Tshopo : Échanges entre le GRAPFF et la Division du Budget sur le financement des produits contraceptifs

Le Groupe de Réflexion et d’Action pour la Promotion des Droits de la Femme et de la Fille (GRAPFF) a été reçu mardi 9 décembre à la Division provinciale du Budget de la Tshopo. Au centre des échanges, l’état d’avancement de la ligne budgétaire dédiée à l’achat des contraceptifs et intrants de planification familiale, en attente d’exécution depuis plusieurs années.
Dans son bureau, la cheffe de bureau à la Division du Budget et secrétaire du Comité Thématique Multi-Sectoriel Permanent (CTMP), Charlotte Barmani Liponge, a accueilli la délégation du GRAPFF conduite par sa coordonnatrice, Albertine Likoke Likula.
Selon Charlotte Barmani, le dossier suit un circuit administratif complexe.

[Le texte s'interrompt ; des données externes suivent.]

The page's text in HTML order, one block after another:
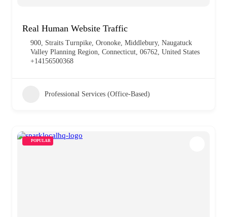
Real Human Website Traffic
900, Straits Turnpike, Oronoke, Middlebury, Naugatuck
Valley Planning Region, Connecticut, 06762, United States
+14156500368
Professional Services (Office-Based)
POPULAR

« Il y a une note technique à actualiser, un passage obligatoire au cabinet du ministre provincial de la Santé, puis une validation en Conseil des ministres avant la transmission à la Cellule de passation des marchés publics », a-t-elle expliqué.
Elle a également souligné que les changements fréquents d’autorités politiques ont ralenti plusieurs démarches déjà engagées.
De son côté, la coordonnatrice du GRAPFF a insisté sur les conséquences directes de ce retard de financement. Dans plusieurs zones de santé de la Tshopo, l’accès aux méthodes contraceptives demeure limité, exposant de nombreuses femmes et adolescentes à des grossesses rapprochées, non désirées ou à haut risque.


« Les communautés nous signalent régulièrement des besoins urgents. Les femmes et les adolescentes continuent à souffrir du manque d’intrants essentiels », a déclaré Albertine Likoke.
Pour elle, l’exécution effective de cette ligne budgétaire pourrait contribuer à réduire des décès évitables et à améliorer les indicateurs de santé maternelle dans la province.
Plusieurs organisations actives dans le domaine de la santé sexuelle et reproductive, notamment le GRAPFF, l’EIB et AFADO, ont réaffirmé leur volonté de renforcer les actions de plaidoyer afin d’accompagner le processus jusqu’à son aboutissement.
Les échanges ont également porté sur la relance d’une commission interne de suivi au sein du CTMP. D’après Charlotte Barmani, ce mécanisme permettrait d’assurer la continuité du travail, malgré les contraintes de disponibilité des membres issus de différents secteurs.
« Il s’agit d’une structure multisectorielle, où chacun assume des responsabilités dans son secteur. Une commission dédiée permettrait d’avancer de manière plus soutenue », a-t-elle précisé.
La délégation a enfin évoqué la nécessité de poursuivre les démarches auprès d’autres acteurs clés, notamment le gestionnaire des crédits et la Cellule de passation des marchés publics. Une fois la procédure finalisée à ce niveau, il reviendra au gouvernement provincial d’autoriser le décaissement des fonds.
En relançant le dialogue autour d’un dossier en suspens depuis près de huit ans, le GRAPFF espère accélérer le déblocage d’un financement crucial pour la santé reproductive dans la Tshopo. Toutefois, au-delà des intentions affichées, l’effectivité du décaissement dépendra de la capacité des différentes parties à assurer un suivi rigoureux dans les prochaines semaines, un test décisif pour la mise en œuvre provinciale de la planification familiale.